:: Material shown ::
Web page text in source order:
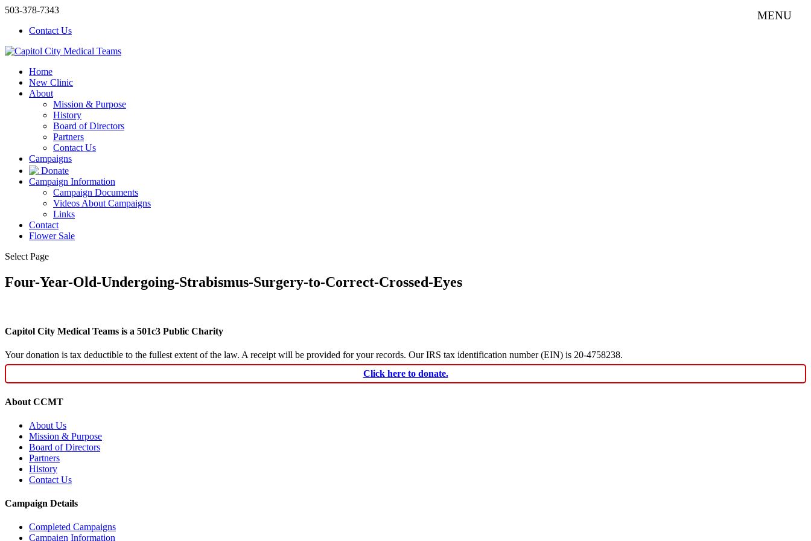
503-378-7343
Contact Us
Home
New Clinic
About
Mission & Purpose
History
Board of Directors
Partners
Contact Us
Campaigns
Donate
Campaign Information
Campaign Documents
Videos About Campaigns
Links
Contact
Flower Sale
Select Page
Four-Year-Old-Undergoing-Strabismus-Surgery-to-Correct-Crossed-Eyes
Capitol City Medical Teams is a 501c3 Public Charity
Your donation is tax deductible to the fullest extent of the law. A receipt will be provided for your records. Our IRS tax identification number (EIN) is 20-4758238.
Click here to donate.
About CCMT
About Us
Mission & Purpose
Board of Directors
Partners
History
Contact Us
Campaign Details
Completed Campaigns
Campaign Information
:::
- Task item -
Line for line, restate the data above and omit every picture.

- Response to this exercise -
Web page text in source order:
503-378-7343
Contact Us
Home
New Clinic
About
Mission & Purpose
History
Board of Directors
Partners
Contact Us
Campaigns
Donate
Campaign Information
Campaign Documents
Videos About Campaigns
Links
Contact
Flower Sale
Select Page
Four-Year-Old-Undergoing-Strabismus-Surgery-to-Correct-Crossed-Eyes
Capitol City Medical Teams is a 501c3 Public Charity
Your donation is tax deductible to the fullest extent of the law. A receipt will be provided for your records. Our IRS tax identification number (EIN) is 20-4758238.
Click here to donate.
About CCMT
About Us
Mission & Purpose
Board of Directors
Partners
History
Contact Us
Campaign Details
Completed Campaigns
Campaign Information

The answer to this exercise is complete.